::: Data to process :::

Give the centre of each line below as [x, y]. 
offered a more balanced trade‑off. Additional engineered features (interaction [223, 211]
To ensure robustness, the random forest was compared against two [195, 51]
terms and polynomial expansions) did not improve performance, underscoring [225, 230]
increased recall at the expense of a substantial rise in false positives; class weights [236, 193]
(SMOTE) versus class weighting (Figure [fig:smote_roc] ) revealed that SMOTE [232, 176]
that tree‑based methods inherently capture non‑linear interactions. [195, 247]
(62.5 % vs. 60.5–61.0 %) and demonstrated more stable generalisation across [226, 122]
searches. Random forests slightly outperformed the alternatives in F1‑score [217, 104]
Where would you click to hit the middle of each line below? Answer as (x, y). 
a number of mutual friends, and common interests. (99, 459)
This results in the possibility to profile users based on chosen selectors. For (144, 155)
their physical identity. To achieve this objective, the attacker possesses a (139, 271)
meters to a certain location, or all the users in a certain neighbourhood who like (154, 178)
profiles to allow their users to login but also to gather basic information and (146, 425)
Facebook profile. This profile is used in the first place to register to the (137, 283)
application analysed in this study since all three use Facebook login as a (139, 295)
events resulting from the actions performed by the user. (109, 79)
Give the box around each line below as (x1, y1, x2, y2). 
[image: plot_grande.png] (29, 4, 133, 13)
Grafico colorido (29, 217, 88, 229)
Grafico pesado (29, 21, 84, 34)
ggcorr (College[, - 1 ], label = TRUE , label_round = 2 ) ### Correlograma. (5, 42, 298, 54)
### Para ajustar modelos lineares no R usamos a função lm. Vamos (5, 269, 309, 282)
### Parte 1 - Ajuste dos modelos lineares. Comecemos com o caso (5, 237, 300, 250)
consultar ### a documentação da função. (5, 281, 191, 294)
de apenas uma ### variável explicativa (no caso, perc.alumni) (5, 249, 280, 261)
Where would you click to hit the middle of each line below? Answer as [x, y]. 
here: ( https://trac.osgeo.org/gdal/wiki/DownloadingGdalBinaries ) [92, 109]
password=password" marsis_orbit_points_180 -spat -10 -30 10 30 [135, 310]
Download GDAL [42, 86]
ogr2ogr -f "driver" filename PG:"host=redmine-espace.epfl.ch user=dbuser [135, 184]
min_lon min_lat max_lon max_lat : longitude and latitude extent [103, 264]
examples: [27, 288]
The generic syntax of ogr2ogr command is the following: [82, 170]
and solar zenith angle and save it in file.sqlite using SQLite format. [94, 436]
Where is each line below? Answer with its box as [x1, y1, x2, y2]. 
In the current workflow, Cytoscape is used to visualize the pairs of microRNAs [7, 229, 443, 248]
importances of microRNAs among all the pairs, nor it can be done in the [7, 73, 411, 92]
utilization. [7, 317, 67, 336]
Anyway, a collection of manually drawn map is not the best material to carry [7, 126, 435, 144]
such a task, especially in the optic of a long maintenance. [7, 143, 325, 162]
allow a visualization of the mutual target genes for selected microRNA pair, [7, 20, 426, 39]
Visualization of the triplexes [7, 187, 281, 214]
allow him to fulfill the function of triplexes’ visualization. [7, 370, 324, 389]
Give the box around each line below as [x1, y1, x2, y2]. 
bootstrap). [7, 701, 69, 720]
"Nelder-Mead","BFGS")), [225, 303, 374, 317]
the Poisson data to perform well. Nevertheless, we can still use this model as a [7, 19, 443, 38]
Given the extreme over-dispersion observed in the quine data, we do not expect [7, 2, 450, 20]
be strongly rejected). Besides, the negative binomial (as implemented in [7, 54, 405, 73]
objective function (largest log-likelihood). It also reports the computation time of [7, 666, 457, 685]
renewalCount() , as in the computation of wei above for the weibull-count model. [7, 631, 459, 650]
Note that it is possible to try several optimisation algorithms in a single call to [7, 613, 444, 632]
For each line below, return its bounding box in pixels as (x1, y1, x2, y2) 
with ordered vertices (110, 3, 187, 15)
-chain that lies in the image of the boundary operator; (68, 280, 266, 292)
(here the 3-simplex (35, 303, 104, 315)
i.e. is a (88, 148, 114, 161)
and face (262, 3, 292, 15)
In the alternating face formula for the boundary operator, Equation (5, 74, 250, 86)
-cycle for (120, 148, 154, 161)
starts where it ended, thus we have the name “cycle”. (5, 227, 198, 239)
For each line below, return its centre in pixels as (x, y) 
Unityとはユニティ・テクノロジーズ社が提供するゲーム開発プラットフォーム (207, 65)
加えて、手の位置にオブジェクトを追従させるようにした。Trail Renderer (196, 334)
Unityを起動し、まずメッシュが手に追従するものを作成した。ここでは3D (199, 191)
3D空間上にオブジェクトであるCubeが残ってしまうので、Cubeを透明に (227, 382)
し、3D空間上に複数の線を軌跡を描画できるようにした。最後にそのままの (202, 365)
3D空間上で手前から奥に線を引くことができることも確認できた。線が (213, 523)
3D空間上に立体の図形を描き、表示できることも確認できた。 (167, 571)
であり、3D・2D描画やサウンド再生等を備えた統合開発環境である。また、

:::

**Exercise instructions:** Reproduce, exactly as they stand in the data above, the lines from the one that holds "Grafico pesado (29, 21, 84, 34)" to the one that holds "### Parte 1", inclusive.

**Finished task:**
Grafico pesado (29, 21, 84, 34)
ggcorr (College[, - 1 ], label = TRUE , label_round = 2 ) ### Correlograma. (5, 42, 298, 54)
### Para ajustar modelos lineares no R usamos a função lm. Vamos (5, 269, 309, 282)
### Parte 1 - Ajuste dos modelos lineares. Comecemos com o caso (5, 237, 300, 250)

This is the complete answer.